Sanjay Sarma is CEO, President and Dean of the Asia School of Business, and a professor of engineering and the Sloan School of Management at MIT. Sarma was one of the founders of the Auto-ID Center at MIT, which, along with a number of partner companies and its "spin-off", EPCglobal, developed the technical concepts and standards of modern RFID. He also chaired the Auto-ID Research Council consisting of 6 labs worldwide, which he helped set up. Today, the suite of standards developed by the Auto-ID Center, commonly referred to as the EPC, are being used by over a thousand companies on five continents.
Sarma serves as chairman of EPCglobal, the worldwide standards body he helped create. Between 2004 and 2006, Sarma took a leave of absence from MIT to found the software company OATSystems, which was acquired by Checkpoint Systems (NYSE:CKP) in 2008. He is a consultant and board-member at several companies, and also serves as a permanent guest of the board of GS1 and a member of the board of governors of GS1US. He also served on the board of Hochschild Mining (LON: HOC), and was involved in the IPO of the spinout, Aclara Resources (TSE:ARA). He serves on the board of the AI company Rekor Systems (NASDAQ: REKR). He has also serves on the boards, founded or advises several companies including Cleanlab (an AI startup), Alsym (a battery startup), IFM Investors and Jimco.Sarma is an expert on digital transformation, and has researched, led, written about and spoken on projects related to RFID, IoT, sensors, autonomy, AI, AR, VR, 5G and the philosophy and ethics of technology and innovation. He is widely considered one of the progenitors of modern RFID systems and the field of IoT. He has also done significant work on the future of work and national and intergovernmental policies.
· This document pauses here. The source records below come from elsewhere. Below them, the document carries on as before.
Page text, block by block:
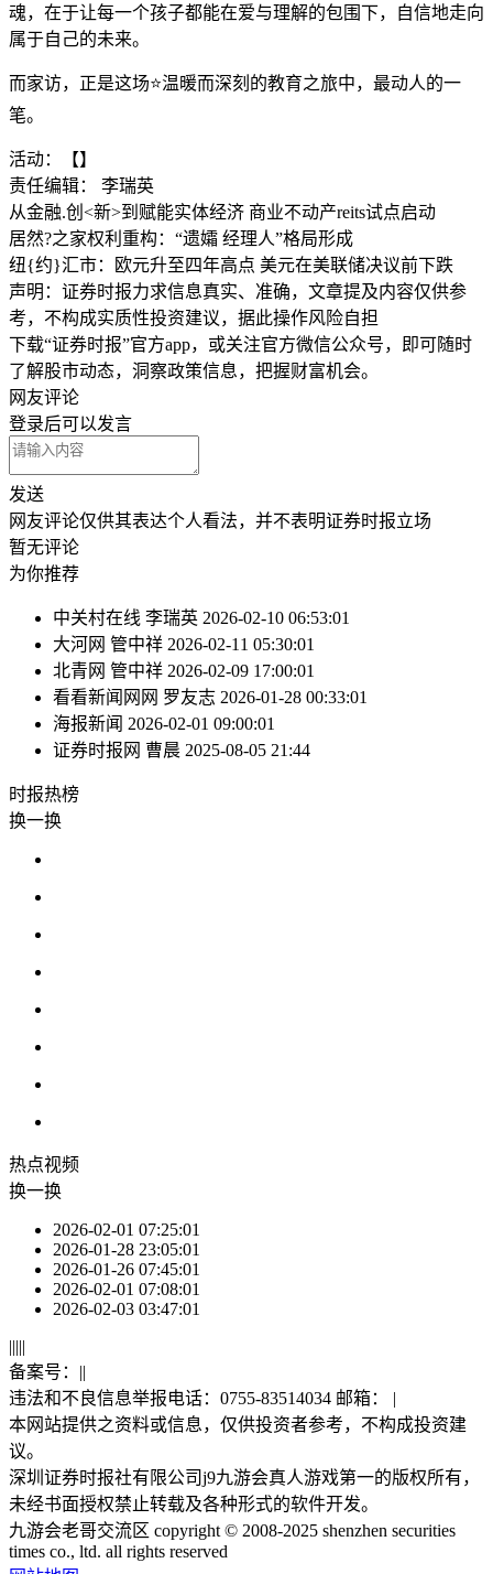
魂，在于让每一个孩子都能在爱与理解的包围下，自信地走向
属于自己的未来。
而家访，正是这场⭐温暖而深刻的教育之旅中，最动人的一
笔。
活动：【】
责任编辑： 李瑞英
从金融.创<新>到赋能实体经济 商业不动产reits试点启动
居然?之家权利重构：“遗孀 经理人”格局形成
纽{约}汇市：欧元升至四年高点 美元在美联储决议前下跌
声明：证券时报力求信息真实、准确，文章提及内容仅供参
考，不构成实质性投资建议，据此操作风险自担
下载“证券时报”官方app，或关注官方微信公众号，即可随时
了解股市动态，洞察政策信息，把握财富机会。
网友评论
登录后可以发言
发送
网友评论仅供其表达个人看法，并不表明证券时报立场
暂无评论
为你推荐
中关村在线 李瑞英 2026-02-10 06:53:01
大河网 管中祥 2026-02-11 05:30:01
北青网 管中祥 2026-02-09 17:00:01
看看新闻网网 罗友志 2026-01-28 00:33:01
海报新闻 2026-02-01 09:00:01
证券时报网 曹晨 2025-08-05 21:44
时报热榜
换一换
热点视频
换一换
2026-02-01 07:25:01
2026-01-28 23:05:01
2026-01-26 07:45:01
2026-02-01 07:08:01
2026-02-03 03:47:01
|||||
备案号： ||
违法和不良信息举报电话：0755-83514034 邮箱： |
本网站提供之资料或信息，仅供投资者参考，不构成投资建
议。
深圳证券时报社有限公司j9九游会真人游戏第一的版权所有，
未经书面授权禁止转载及各种形式的软件开发。
九游会老哥交流区 copyright © 2008-2025 shenzhen securities
times co., ltd. all rights reserved

Sarma received his Bachelors from the Indian Institute of Technology, his Masters from Carnegie Mellon University and his PhD from the University of California at Berkeley. In between degrees, Sarma worked at Schlumberger Oilfield Services in Aberdeen, UK. Sarma's Masters thesis was in the area of operations research, and his PhD was in the area of automation. His current research projects are in the areas of RFID, sensors, IoT, AI and energy, especially applied to batteries, transportation and sustainability. He has over 150 publications in computational geometry, manufacturing, CAD, RFID, signal processing, security, sensors and automotive systems. He is one of the key author's of India's Aadhaar unique ID system which underlies its digital ecosystem.Sarma's research has been recognized with several best paper awards.
He is a recipient of the MIT MacVicar Fellowship, National Science Foundation CAREER Award, the Daniel and Fort Flowers Chair at MIT, the Den Hartog Award for Excellence in Teaching, the Keenan Award for innovations in undergraduate education, the New England Business and Technology Award, and the MIT Global Indus Award. He was selected on 2003's Business Week ebiz 25, Fast Company Magazine's Fast Fifty and the RFID Journal's Special Achievement Award. Between 2010 and 2012, Sarma helped establish a new university in Singapore called the Singapore University of Technology and Design (SUTD). Since 2012, he served as the first Director of Digital Learning at MIT and the VP of Open Learning there. His Office, the Open Learning, oversaw MIT’s Open CourseWare project and the development of MIT’s pioneering Massive Open Online Courses (MOOC’s), MicroMasters, the MIT Integrated Learning Initiative, the Jameel World Education Lab, MIT xPro and Horizon. Sarma also served on the board of edX, the global online education provider.